Partnerships ~ Reproduced under the consent of AI Juniors
By Sunny Saito
"The protein challenge", which first emerged in the 1960s, is a 50-year-old unsolved problem about how proteins' amino acid sequence determines their three-dimensional atomic structure. This problem, first proposed in 1972 by Christian Anfinsen – an American biochemist – in his Nobel Prize speech, arises from the idea that a protein’s structure can be fully described by its amino acid sequence. This problem has long puzzled scientists. Early attempts to use computers to predict protein structures in the 1980s and 1990s failed poorly and methods in published papers often disintegrated when applied to different proteins. Later advancements did lead to the acquisition of the three-dimensional structure of a protein through X-ray crystallography. However, this came with its own downsides, including inefficiency and high costs; the process would take a whole year and cost $120,000 just for a single protein.

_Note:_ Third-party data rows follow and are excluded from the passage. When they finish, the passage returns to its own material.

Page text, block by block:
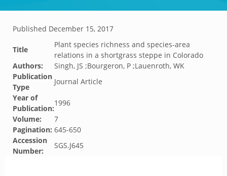
Published December 15, 2017
Title
Plant species richness and species-area
relations in a shortgrass steppe in Colorado
Authors:
Singh, JS ;Bourgeron, P ;Lauenroth, WK
Publication
Type
Journal Article
Year of
Publication:
1996
Volume:
7
Pagination: 645-650
Accession
Number:
SGS.J645
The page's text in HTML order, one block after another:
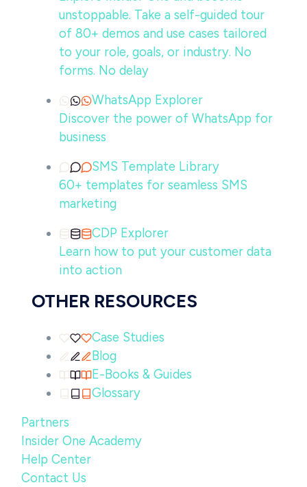
unstoppable. Take a self-guided tour
of 80+ demos and use cases tailored
to your role, goals, or industry. No
forms. No delay
WhatsApp Explorer
Discover the power of WhatsApp for
business
SMS Template Library
60+ templates for seamless SMS
marketing
CDP Explorer
Learn how to put your customer data
into action
OTHER RESOURCES
Case Studies
Blog
E-Books & Guides
Glossary
Partners
Insider One Academy
Help Center
Contact Us
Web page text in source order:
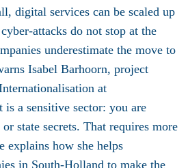
digital services can be scaled up
attacks do not stop at the
underestimate the move to
Isabel Barhoorn, project
at
is a sensitive sector: you are
state secrets. That requires more
explains how she helps
in South-Holland to make the
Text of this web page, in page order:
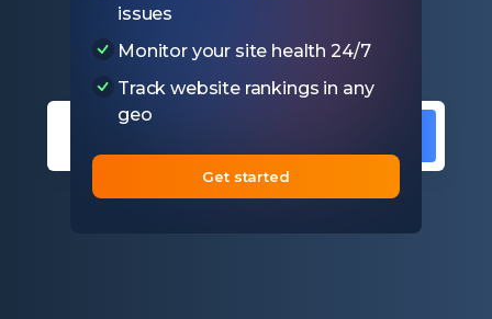
Test if SSL certificate on your
website is valid
issues
Monitor your site health 24/7
Track website rankings in any
geo
Get started
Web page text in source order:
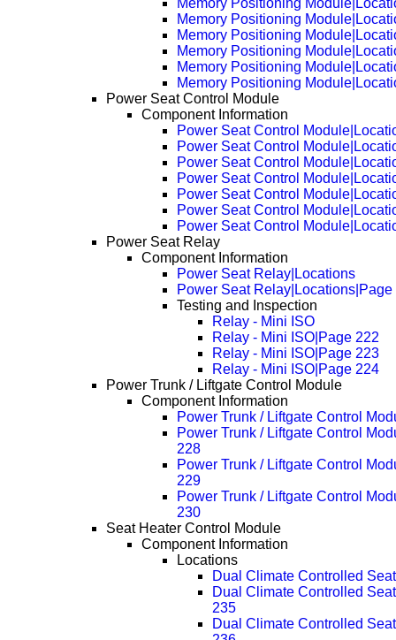
Memory Positioning
Memory Positioning
Memory Positioning
Memory Positioning
Memory Positioning
Memory Positioning
Power Seat Control Module
Component Information
Power Seat Control
Power Seat Control
Power Seat Control
Power Seat Control
Power Seat Control
Power Seat Control
Power Seat Control
Power Seat Relay
Component Information
Power Seat Relay|Locations
Power Seat Relay|Locations|Page
Testing and Inspection
Relay - Mini ISO
Relay - Mini ISO|Page 222
Relay - Mini ISO|Page 223
Relay - Mini ISO|Page 224
Power Trunk / Liftgate Control Module
Component Information
Power Trunk / Liftgate Control
Power Trunk / Liftgate Control
228
Power Trunk / Liftgate Control
229
Power Trunk / Liftgate Control
230
Seat Heater Control Module
Component Information
Locations
Dual Climate Controlled
Dual Climate Controlled
235
Dual Climate Controlled
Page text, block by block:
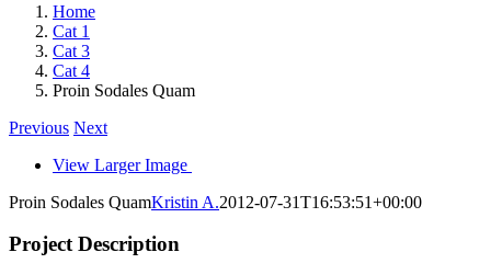
Home
Cat 1
Cat 3
Cat 4
Proin Sodales Quam
Previous Next
View Larger Image
Proin Sodales QuamKristin A.2012-07-31T16:53:51+00:00
Project Description
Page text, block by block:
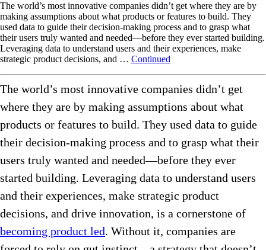
The world’s most innovative companies didn’t get where they are by
making assumptions about what products or features to build. They
used data to guide their decision-making process and to grasp what
their users truly wanted and needed—before they ever started building.
Leveraging data to understand users and their experiences, make
strategic product decisions, and … Continued
The world’s most innovative companies didn’t get
where they are by making assumptions about what
products or features to build. They used data to guide
their decision-making process and to grasp what their
users truly wanted and needed—before they ever
started building. Leveraging data to understand users
and their experiences, make strategic product
decisions, and drive innovation, is a cornerstone of
becoming product led. Without it, companies are
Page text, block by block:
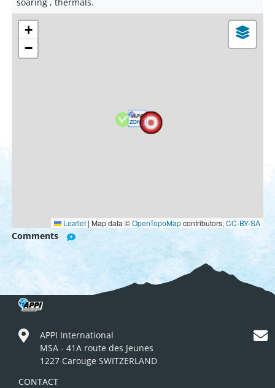
+
−
Leaflet | Map data ©OpenTopoMapcontributors, CC-BY-SA
Comments
APPI International
MSA - 41A route des Jeunes
1227 Carouge SWITZERLAND
CONTACT
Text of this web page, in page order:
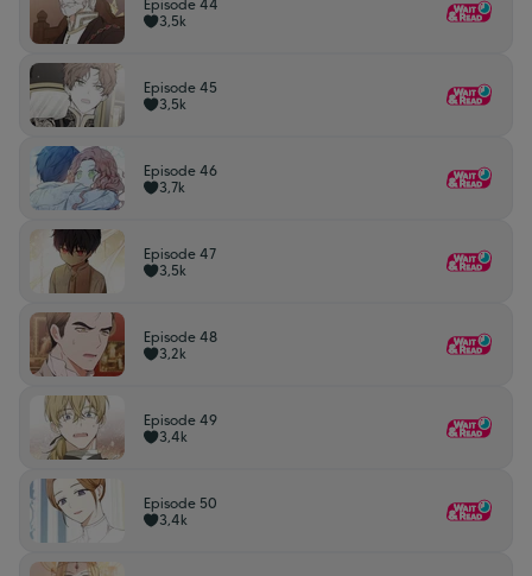
Episode 44
3,5k
Episode 45
3,5k
Episode 46
3,7k
Episode 47
3,5k
Episode 48
3,2k
Episode 49
3,4k
Episode 50
3,4k
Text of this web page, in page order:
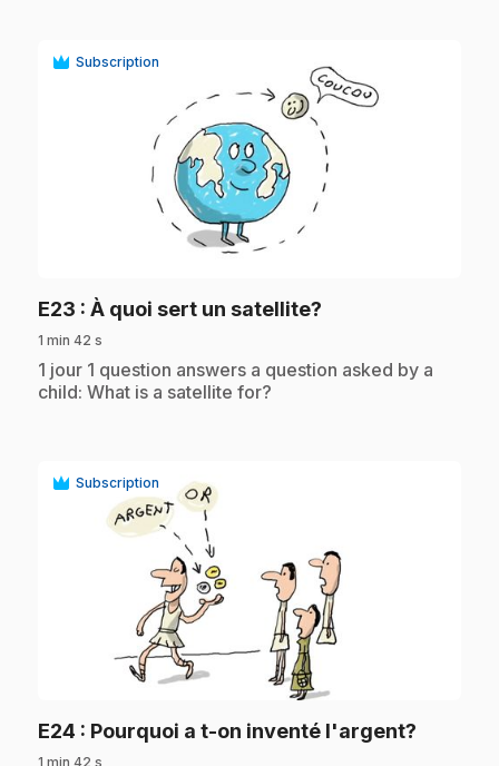
Subscription
E23 : À quoi sert un satellite?
1 min 42 s
.1 jour 1 question answers a question asked by a
child: What is a satellite for?
Subscription
E24 : Pourquoi a t-on inventé l'argent?
1 min 42 s
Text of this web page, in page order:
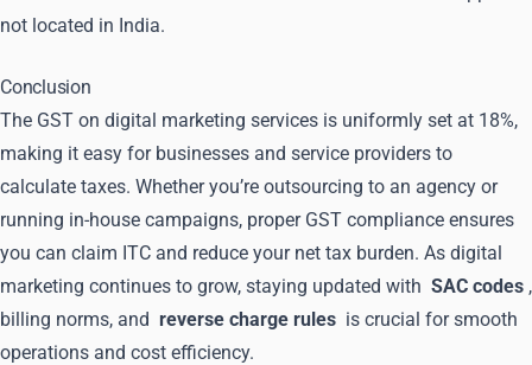
not located in India.
Conclusion
The GST on digital marketing services is uniformly set at 18%,
making it easy for businesses and service providers to
calculate taxes. Whether you’re outsourcing to an agency or
running in-house campaigns, proper GST compliance ensures
you can claim ITC and reduce your net tax burden. As digital
marketing continues to grow, staying updated with SAC codes ,
billing norms, and reverse charge rules is crucial for smooth
operations and cost efficiency.
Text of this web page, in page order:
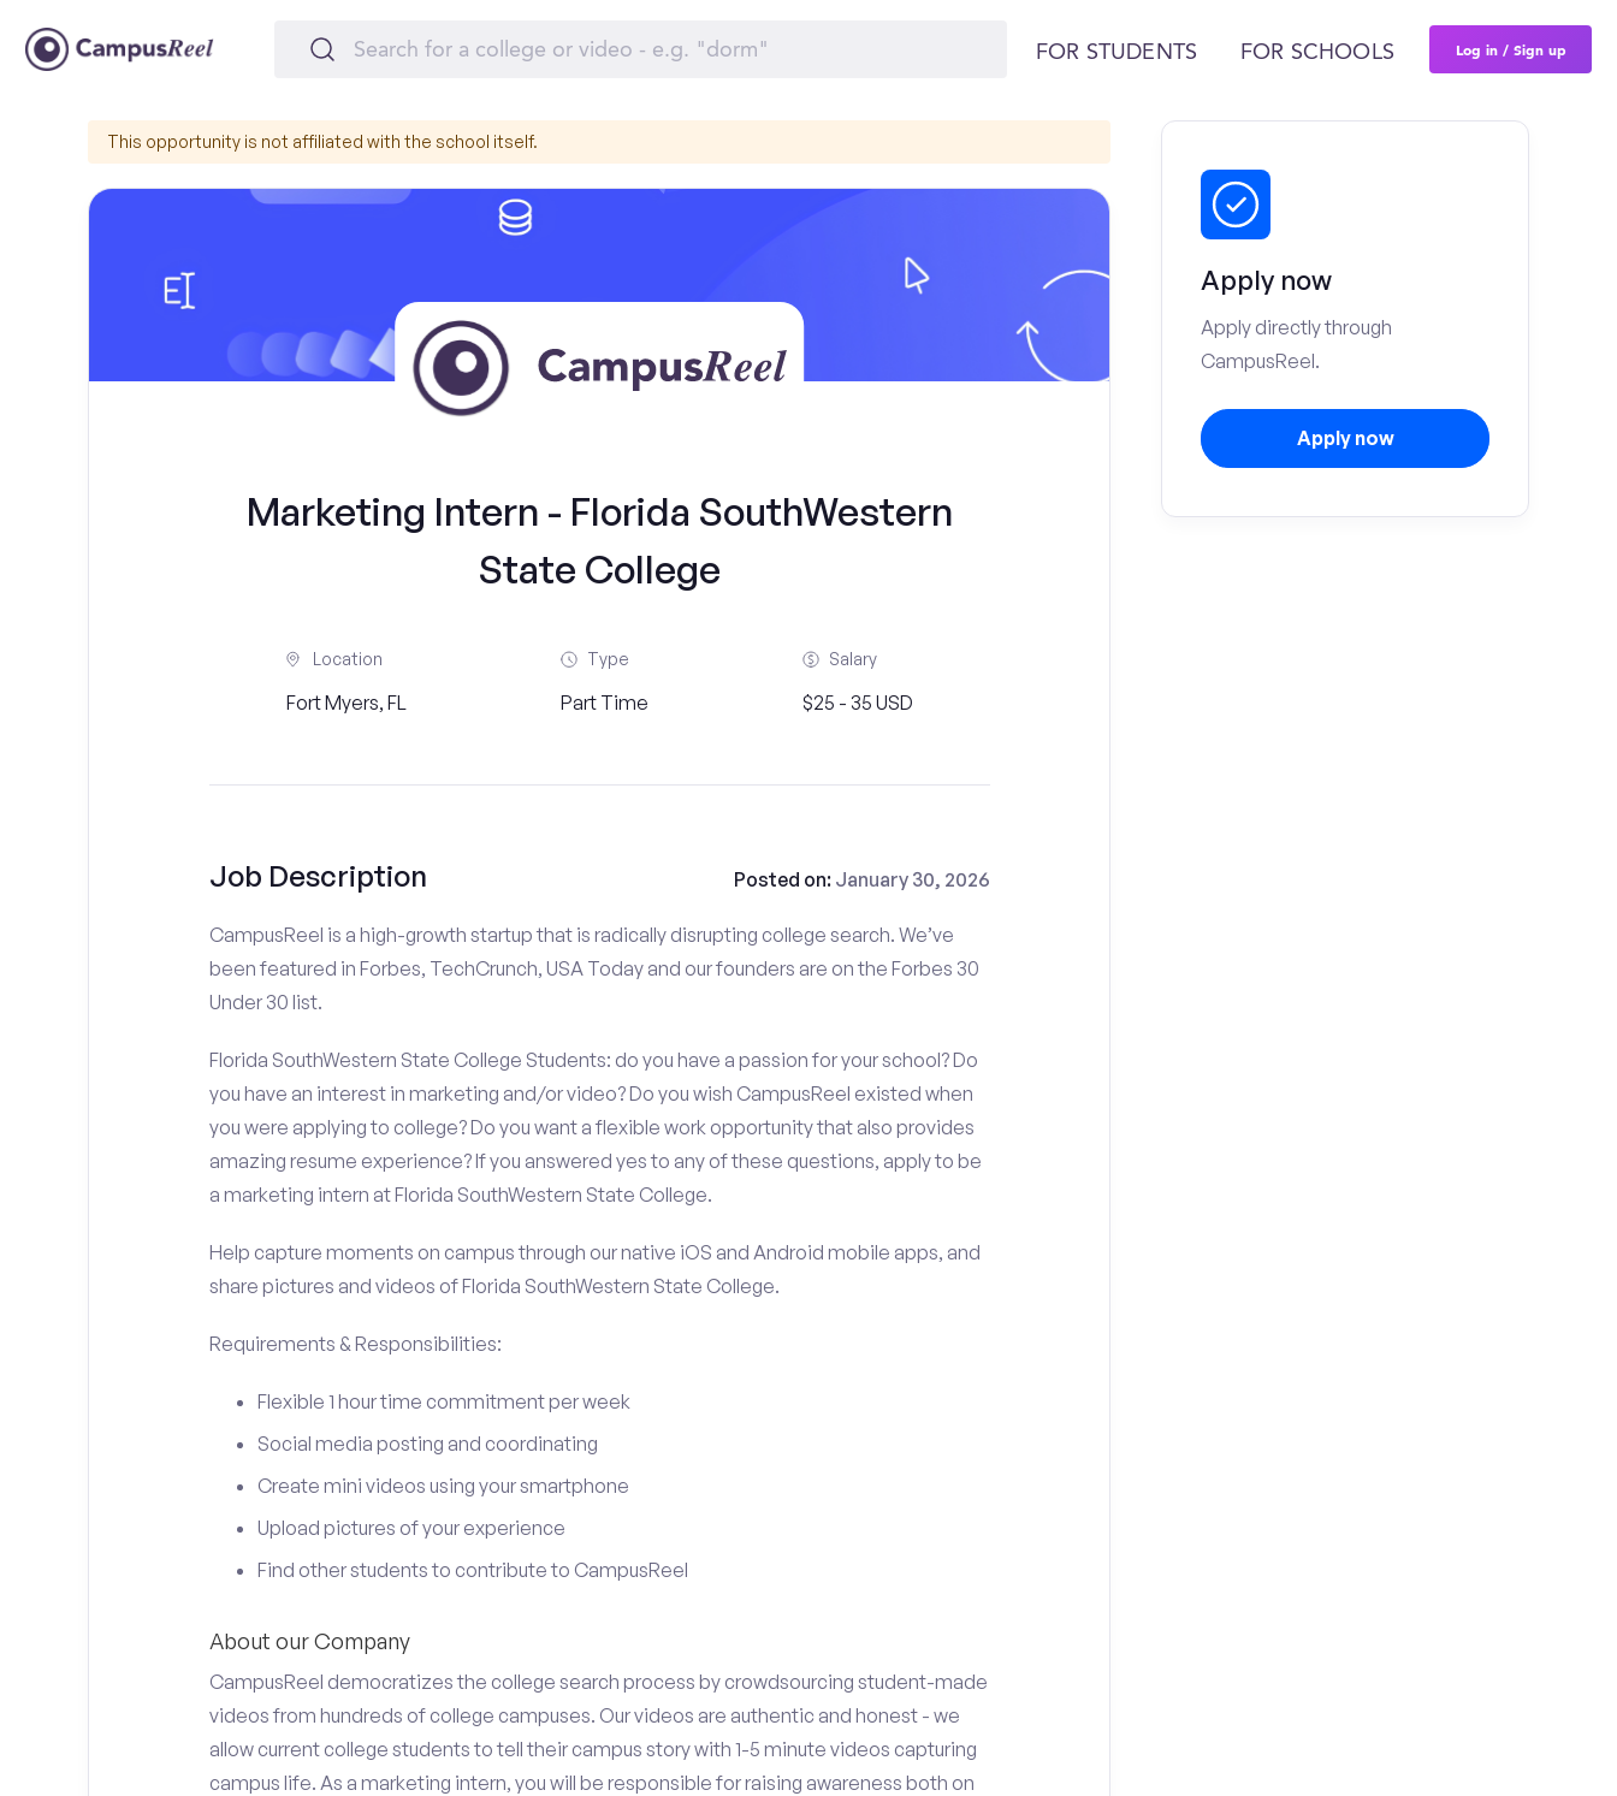
FOR STUDENTS FOR SCHOOLS Log in / Sign up
This opportunity is not affiliated with the school itself.
Marketing Intern - Florida SouthWestern
State College
Location
Fort Myers, FL
Type
Part Time
Salary
$25 - 35 USD
Job Description Posted on: January 30, 2026
CampusReel is a high-growth startup that is radically disrupting college search. We’ve
been featured in Forbes, TechCrunch, USA Today and our founders are on the Forbes 30
Under 30 list.
Florida SouthWestern State College Students: do you have a passion for your school? Do
you have an interest in marketing and/or video? Do you wish CampusReel existed when
you were applying to college? Do you want a flexible work opportunity that also provides
amazing resume experience? If you answered yes to any of these questions, apply to be
a marketing intern at Florida SouthWestern State College.
Help capture moments on campus through our native iOS and Android mobile apps, and
share pictures and videos of Florida SouthWestern State College.
Requirements & Responsibilities:
Flexible 1 hour time commitment per week
Social media posting and coordinating
Create mini videos using your smartphone
Upload pictures of your experience
Find other students to contribute to CampusReel
About our Company
CampusReel democratizes the college search process by crowdsourcing student-made
videos from hundreds of college campuses. Our videos are authentic and honest - we
allow current college students to tell their campus story with 1-5 minute videos capturing
campus life. As a marketing intern, you will be responsible for raising awareness both on
Apply now
Apply directly through
CampusReel.
Apply now

When all seemed lost, DeepMind, a London-based startup, shed light on this 50-year old protein challenge in November of 2020. They created an artificial intelligence system called AlphaFold, which turned out to have great potential in solving the long-unsolved Protein Problem.
AlphaFold is a deep learning system based on the idea that folded proteins can be represented as spatial graphs and its residues as nodes. This idea of transforming protein structures into graphs leads to two crucial steps in solving the protein problem: predictive modeling and optimization.
The first step, predictive modeling, uses deep learning, specifically deep convolutional neural networks (CNN), to input protein sequences and converting them into matrices. These protein sequences consist of over 170,000 protein structures from the Protein Data Base and other protein sequences of unknown structure. As they are entered into the model, AlphaFold is trained with an immense quantity of data and further refined with multiple sequence alignment (MSA) and evolutionarily related sequences. After repetitions of inputting, training, and refining, two significant matrices are derived: the distance distribution matrix and torsion angle matrix. This then leads to the second step: optimization. Using an iterative gradient descent method, the process of optimization translates the two matrices into a 3D structure. To do so, the algorithm first begins with a smooth 3D structure model, then it continually updates the model until the distogram (matrix of distances between different parts of a protein) of the predicted structure almost equals the output. Through these crucial two steps, AlphaFold obtained the ability to develop reliable predictions of proteins' physical structures within just a few days. Not only this, but the AlphaFold algorithm is also able to analyze, how reliable its predictions are for each part of the protein structure with great accuracy.
AlphaFold's protein prediction system does not merely provide a solution to the Protein Challenge but also has the potential for numerous significant real-world advancements and impacts. For instance, the current COVID-19 Pandemic. Earlier this year, Deepmind, using AlphaFold, predicted several protein structures of the COVID-19 virus. These predictions were examined by experimentalists, to which they commented that the predictions had achieved a "high degree of accuracy". This sheds light on further understanding the structure of the virus and advancing future pandemic response efforts.
This groundbreaking development by Deepmind effectively demonstrates the impact AI can have on scientific discovery and how it can accelerate progress in some of the most fundamental fields that shape our world. As professor Venki Ramakrishnan, a Nobel laureate and president of the royal society, stated: "This computational work represents a stunning advance on the protein-folding problem, a 50-year-old grand challenge in biology. It has occurred decades before many people in the field would have predicted. It will be exciting to see the many ways in which it will fundamentally change biological research."